先上结论
- 类A的Category会在编译期编译成category_t结构体,确定了类对象、方法、协议、属性等信息,并且存放在Mach-O文件的DATA(objc_catlist)和DATA(objc_nlcatlist)段中,在运行期把方法列表合并到A类的方法列表的头节点(原类方法向尾节点后移), 且分类中方法合并顺序与编译顺序相反,即最后编译的分类方法会在合并列表的头节点
- Load方法在程序启动之前调用,调用形式为函数指针,非消息转发,类和分类中都会调用,并且只会调用一次,调用规则为:先主类,按照编译顺序,顺序地根据继承关系由父类向子类调用;再分类,按照编译顺序的顺序依次调用;Load方法如有实现,只会调用一次,没有实现,不会调用。

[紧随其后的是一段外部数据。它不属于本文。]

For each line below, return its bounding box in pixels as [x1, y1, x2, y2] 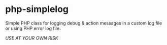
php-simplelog [5, 3, 69, 15]
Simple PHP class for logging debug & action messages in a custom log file [5, 20, 162, 26]
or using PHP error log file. [5, 25, 61, 31]
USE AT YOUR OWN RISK [5, 35, 58, 41]
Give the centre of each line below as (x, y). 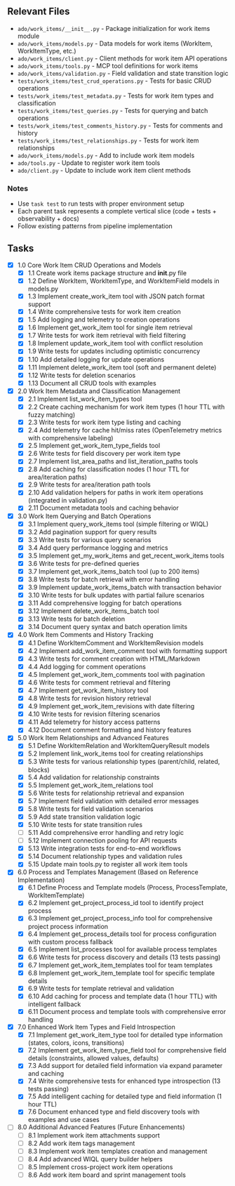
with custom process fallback (70, 942)
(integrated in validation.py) (68, 501)
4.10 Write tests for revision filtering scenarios (94, 714)
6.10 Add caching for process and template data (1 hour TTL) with (122, 996)
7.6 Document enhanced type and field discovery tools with (114, 1112)
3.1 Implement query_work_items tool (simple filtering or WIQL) (118, 524)
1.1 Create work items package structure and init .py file (107, 272)
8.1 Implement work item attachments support (94, 1135)
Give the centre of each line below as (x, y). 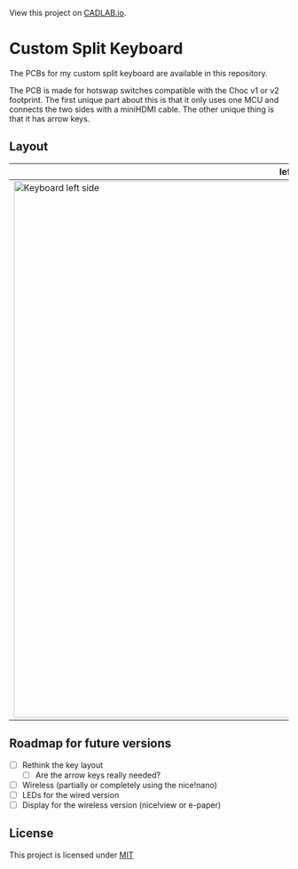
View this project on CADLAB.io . (68, 13)
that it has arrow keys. (50, 118)
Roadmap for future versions (90, 743)
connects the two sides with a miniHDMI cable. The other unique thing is (142, 109)
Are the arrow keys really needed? (98, 775)
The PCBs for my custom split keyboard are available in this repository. (138, 73)
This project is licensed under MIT (72, 855)
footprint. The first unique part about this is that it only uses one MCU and (144, 99)
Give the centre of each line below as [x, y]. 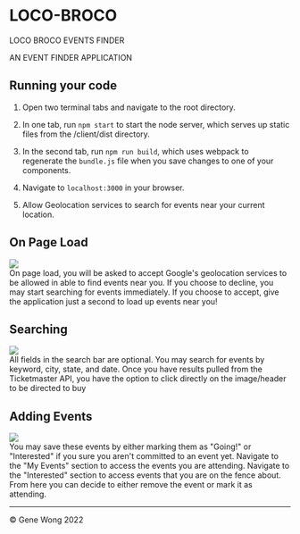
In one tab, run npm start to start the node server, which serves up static [156, 124]
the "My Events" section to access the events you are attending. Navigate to [150, 466]
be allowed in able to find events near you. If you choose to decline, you [142, 282]
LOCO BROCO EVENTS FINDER [67, 40]
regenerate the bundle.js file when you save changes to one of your [148, 161]
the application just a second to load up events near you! [113, 301]
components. [46, 170]
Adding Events [51, 416]
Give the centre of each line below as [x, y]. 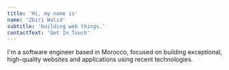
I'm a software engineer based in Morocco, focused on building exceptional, [115, 52]
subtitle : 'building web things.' [57, 26]
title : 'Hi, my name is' [43, 13]
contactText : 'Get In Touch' [49, 33]
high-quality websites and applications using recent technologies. [100, 60]
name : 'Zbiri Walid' [37, 20]
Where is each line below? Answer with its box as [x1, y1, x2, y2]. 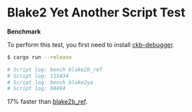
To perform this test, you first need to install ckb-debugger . [7, 40, 175, 48]
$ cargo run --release [7, 53, 72, 61]
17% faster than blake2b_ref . [7, 98, 88, 106]
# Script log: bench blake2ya [7, 79, 94, 86]
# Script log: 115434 [7, 72, 69, 79]
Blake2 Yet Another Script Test [7, 5, 186, 20]
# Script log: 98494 [7, 85, 67, 92]
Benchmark [7, 27, 41, 36]
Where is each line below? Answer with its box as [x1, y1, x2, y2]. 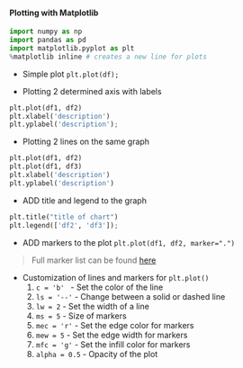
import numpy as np [9, 27, 83, 36]
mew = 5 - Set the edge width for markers [35, 329, 188, 340]
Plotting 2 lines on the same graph [22, 136, 150, 148]
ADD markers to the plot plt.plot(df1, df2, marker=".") [22, 237, 236, 247]
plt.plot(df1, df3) [9, 162, 83, 171]
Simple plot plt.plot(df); [22, 68, 120, 79]
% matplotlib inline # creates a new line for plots [9, 52, 207, 61]
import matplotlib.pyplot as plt [9, 43, 135, 53]
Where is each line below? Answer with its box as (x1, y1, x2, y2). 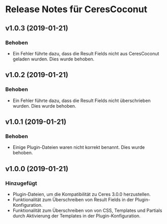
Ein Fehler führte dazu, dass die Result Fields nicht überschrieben (12, 98, 151, 104)
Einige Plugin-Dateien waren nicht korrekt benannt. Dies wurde (12, 144, 145, 150)
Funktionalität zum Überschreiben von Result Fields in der (12, 197, 134, 203)
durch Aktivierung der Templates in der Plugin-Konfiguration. (12, 212, 141, 219)
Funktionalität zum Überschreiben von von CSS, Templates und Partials (12, 207, 162, 213)
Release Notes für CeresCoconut (5, 4, 148, 15)
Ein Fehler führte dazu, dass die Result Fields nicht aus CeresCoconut (12, 50, 159, 56)
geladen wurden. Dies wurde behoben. (12, 56, 95, 62)
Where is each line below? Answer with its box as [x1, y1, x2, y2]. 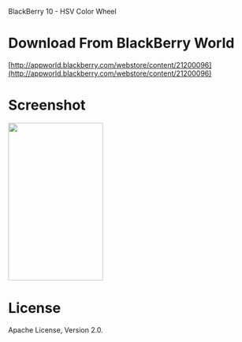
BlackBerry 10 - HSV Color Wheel [8, 7, 117, 16]
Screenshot [8, 96, 86, 114]
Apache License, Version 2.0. [8, 325, 104, 334]
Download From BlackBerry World [8, 35, 235, 52]
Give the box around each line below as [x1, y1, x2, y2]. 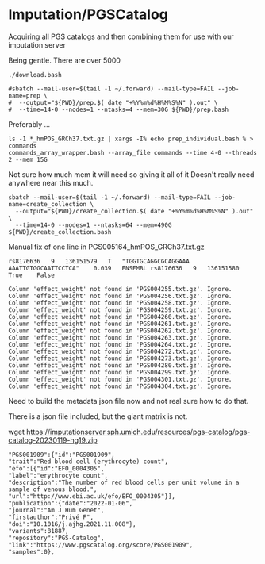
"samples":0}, [8, 547, 56, 556]
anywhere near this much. [8, 178, 94, 187]
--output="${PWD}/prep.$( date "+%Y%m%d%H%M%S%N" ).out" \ [18, 98, 218, 106]
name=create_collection [8, 200, 87, 208]
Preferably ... [8, 119, 51, 129]
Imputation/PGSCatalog [8, 6, 169, 24]
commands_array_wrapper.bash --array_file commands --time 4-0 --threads [8, 148, 258, 156]
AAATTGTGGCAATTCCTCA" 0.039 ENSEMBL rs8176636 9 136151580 [8, 264, 240, 272]
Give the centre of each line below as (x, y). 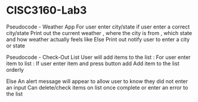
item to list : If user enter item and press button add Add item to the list (93, 63)
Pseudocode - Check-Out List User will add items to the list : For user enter (98, 57)
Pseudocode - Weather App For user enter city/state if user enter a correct (98, 27)
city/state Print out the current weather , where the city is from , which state (99, 33)
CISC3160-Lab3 (47, 10)
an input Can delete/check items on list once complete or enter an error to (97, 87)
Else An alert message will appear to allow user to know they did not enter (97, 81)
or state (16, 46)
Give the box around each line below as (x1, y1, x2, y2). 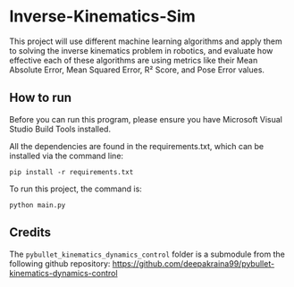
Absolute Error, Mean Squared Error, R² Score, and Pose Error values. (9, 64, 265, 75)
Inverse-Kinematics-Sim (9, 6, 197, 27)
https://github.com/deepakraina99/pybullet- (112, 257, 275, 269)
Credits (9, 225, 52, 241)
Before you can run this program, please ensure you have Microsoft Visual (9, 114, 283, 124)
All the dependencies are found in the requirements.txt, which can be (9, 140, 265, 151)
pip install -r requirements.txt (9, 167, 134, 176)
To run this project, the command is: (9, 183, 143, 194)
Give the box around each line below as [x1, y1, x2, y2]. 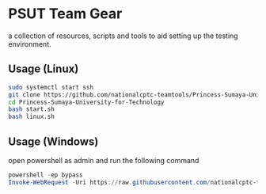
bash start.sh [8, 105, 55, 113]
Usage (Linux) [8, 63, 79, 76]
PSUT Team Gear [8, 5, 123, 23]
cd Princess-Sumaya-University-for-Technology [8, 98, 165, 106]
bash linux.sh [8, 112, 55, 121]
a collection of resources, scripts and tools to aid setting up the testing [8, 31, 239, 40]
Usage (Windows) [8, 135, 99, 148]
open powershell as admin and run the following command [8, 155, 199, 165]
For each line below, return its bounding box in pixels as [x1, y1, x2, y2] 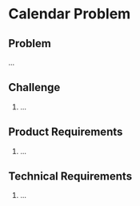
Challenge [8, 81, 61, 94]
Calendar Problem [8, 5, 131, 23]
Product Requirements [8, 125, 123, 139]
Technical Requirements [8, 169, 133, 184]
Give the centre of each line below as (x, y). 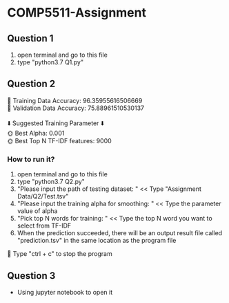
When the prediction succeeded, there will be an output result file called (120, 233)
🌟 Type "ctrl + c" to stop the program (60, 254)
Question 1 (30, 38)
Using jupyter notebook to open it (64, 292)
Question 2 (31, 84)
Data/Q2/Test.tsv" (43, 196)
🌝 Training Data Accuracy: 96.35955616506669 (75, 100)
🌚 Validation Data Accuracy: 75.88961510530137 (76, 108)
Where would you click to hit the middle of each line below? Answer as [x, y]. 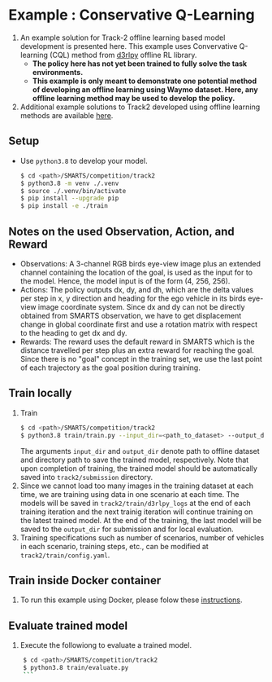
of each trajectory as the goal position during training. [110, 367]
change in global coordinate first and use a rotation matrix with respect [139, 324]
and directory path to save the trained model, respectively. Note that [134, 460]
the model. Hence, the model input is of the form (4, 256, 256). [125, 281]
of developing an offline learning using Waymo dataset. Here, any [145, 89]
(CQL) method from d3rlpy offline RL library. [123, 55]
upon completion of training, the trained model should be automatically [139, 468]
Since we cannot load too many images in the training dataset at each [137, 486]
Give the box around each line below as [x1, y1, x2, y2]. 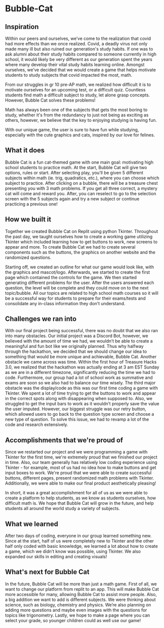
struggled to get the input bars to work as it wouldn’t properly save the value [5, 401, 160, 407]
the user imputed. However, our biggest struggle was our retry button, [5, 406, 146, 412]
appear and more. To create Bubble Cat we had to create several [5, 244, 136, 250]
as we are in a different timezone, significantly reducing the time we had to [5, 370, 156, 375]
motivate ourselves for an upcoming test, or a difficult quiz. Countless [5, 87, 146, 92]
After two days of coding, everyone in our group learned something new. [5, 533, 152, 539]
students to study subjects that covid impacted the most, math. [5, 72, 133, 78]
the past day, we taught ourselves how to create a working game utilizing [5, 233, 153, 239]
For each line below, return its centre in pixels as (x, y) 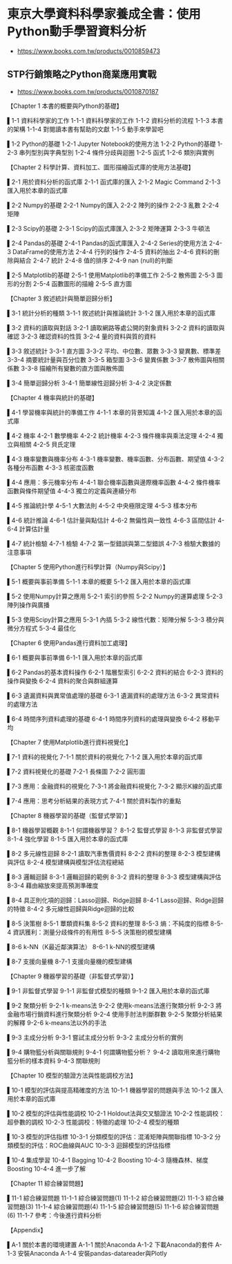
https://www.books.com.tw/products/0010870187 (88, 91)
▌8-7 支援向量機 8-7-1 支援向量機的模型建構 (70, 961)
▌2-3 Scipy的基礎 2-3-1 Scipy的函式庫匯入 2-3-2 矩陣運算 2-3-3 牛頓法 (109, 228)
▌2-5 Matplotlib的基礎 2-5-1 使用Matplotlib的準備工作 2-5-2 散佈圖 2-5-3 (111, 275)
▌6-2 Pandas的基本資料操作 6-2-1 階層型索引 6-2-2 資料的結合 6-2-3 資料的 (115, 672)
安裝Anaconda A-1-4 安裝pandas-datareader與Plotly (93, 1253)
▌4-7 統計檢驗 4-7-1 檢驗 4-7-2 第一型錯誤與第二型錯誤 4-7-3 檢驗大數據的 (114, 544)
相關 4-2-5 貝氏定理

- Initialize方法在类对象第一次触发该类的消息转发函数时调用,并且只会调用一次,但是当子类第一次调用且未实现该方法时,由于转发机制,会调用父类的Initialize方法
工具
xcrun、clang
xcrun -sdk iphoneos clang -arch arm64 -rewrite-objc GWThread+Test.m
xcrun用于指定编译的sdk,arch参数指定架构,-rewrite-objc参数把objc代码改写成c++。若出现找不到sdk的错误,请检查开发者目录。objc源码
https://opensource.apple.com/tarballs/
下载最新版本,阅读源码的意义在于理解底层原理,并且学习优秀的设计,可以不纠结具体的api
证明
证明一
我们随意在一个iOS工程新建一个Category类,这里以GWThread+Test为例,实现一个load接口,然后利用xcrun和clang输出C++代码
xcrun -sdk iphoneos clang -arch arm64 -rewrite-objc GWThread+Test.m
具体输出的代码如下:
//category结构体的定义
struct _category_t {
const char *name;
struct _class_t *cls;
const struct _method_list_t *instance_methods;
const struct _method_list_t *class_methods;
const struct _protocol_list_t *protocols;
const struct _prop_list_t *properties;
};
//方法列表结构体的定义,不知道为何_method_list_t被注释,clang生成的代码细节不是百分百正确,我们只参考调用的顺序逻辑
static struct /*_method_list_t*/ {
unsigned int entsize; // sizeof(struct _objc_method)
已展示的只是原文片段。